一直以为,是游戏的局限性,现在看来,这是面子和规矩的制约。
两个如同泼妇一般把对方的错处都数落了个遍,然后又重复数落了两次之后的贵族真的有些累了。
被侍者扶着回到了自己的阵营之中,并最后放狠话,同时约定明天下午开打。
除了国与国的战争之外,彼此哪怕恨的牙都咬出血了,这所谓的规矩都必须得遵守。
于是他们晚上就在这群敌环视的情况下开始安营扎寨,真就没人来偷袭,而且在这个所谓即将发生大战的战场周围那真的是人声鼎沸。
不仅仅是被他们从男爵领带来的那些商人,佣兵,大篷车,奴隶商人,赏金猎人……
现在还有子爵领这边的投机份子在,而且两帮人很容易就混淆在了一起,生生在这里整出来一个小型集市。
而两方的士兵,显然已经腻了自己这边的大篷车,不用交流的互换娱乐场所,可谓是根本没有丝毫的违和感。
哪怕明天他们可能就要彼此殊死搏斗,但只要互相之间并没有死仇,在这“集市”上相遇,都还算克制。
毕竟无论雇佣加入的那些佣兵和商队护卫,还是本身贵族带出来的士兵,甚至是骑士,说到底都是打工人。
既不能决定这场战争是否该发生,也决定不了战争的走向。
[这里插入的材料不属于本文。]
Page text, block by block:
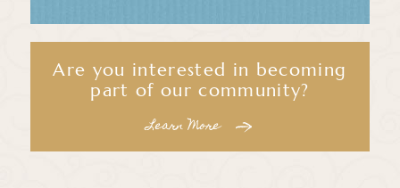
Are you interested in becoming
part of our community?
Learn More
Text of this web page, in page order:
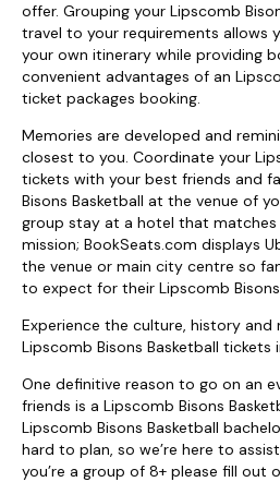
offer. Grouping your Lipscomb
travel to your requirements allows
your own itinerary while providing
convenient advantages of an
ticket packages booking.
Memories are developed and
closest to you. Coordinate your
tickets with your best friends and
Bisons Basketball at the venue of
group stay at a hotel that matches
mission; BookSeats.com displays
the venue or main city centre so
to expect for their Lipscomb
Experience the culture, history and
Lipscomb Bisons Basketball
One definitive reason to go on an
friends is a Lipscomb Bisons
Lipscomb Bisons Basketball
hard to plan, so we’re here to
you’re a group of 8+ please fill out

他们就像是一场真人博弈的棋盘上,必将奋力厮杀的棋子一般。
棋子自然有棋子的态度。
一夜之间,并没有出现任何的偷袭,让厄迩冈斯的小队伍的戒备都白费了。
攻城器械还在制造过程中,但那战场的氛围越发的浓郁了!
亚当森跑回来对厄迩冈斯说了个新鲜的,“城南的那一片麦子地周围围了好多人,好像都是来看热闹的,有卖吃食的,还有卖日用品的,像赶集一样,可热闹了!”
厄迩冈斯已经尽量设想这贵族私战能扯淡到什么地步,但是确实没想到能扯淡到这种地步。
一直到用过午饭,厄迩冈斯没出过营帐,耳边除了建筑攻城器械的声音,就是剩下一种乱哄哄的声音。
那是远处的人声,真可谓鼎沸。
有道是人一满万无边无沿,这人一多之后,如果你说你的、他说他的不经控制,那么这个声音就会变成巨大的噪音。
厄迩冈斯在男爵的号召下,带领自己手下的十二个骑士,连同十七个宫廷骑士,六个实封爵士一起踏上了战场。
直到这时他才闹明白,那些声势浩大的附庸战场的人,在这种有一定阶级才能参与的赛事之中是没资格上场的。
男爵为所有的马匹和骑士统一提供了罩甲号衣,人红马黑,倒也符合特瓦林家族的传统色。
对方派出的也是相应数量的骑士,以米黄和嫩芽绿为人马的颜色,于是在冗长的发言之后,两伙骑士开始了第一次对冲。
亚当森在冲锋之前对于眼前这看似表演赛的情况还有些闹不明白。他问老拉玛依,“爵士,一会儿真打起来,需要控制撅他们的力度吗?”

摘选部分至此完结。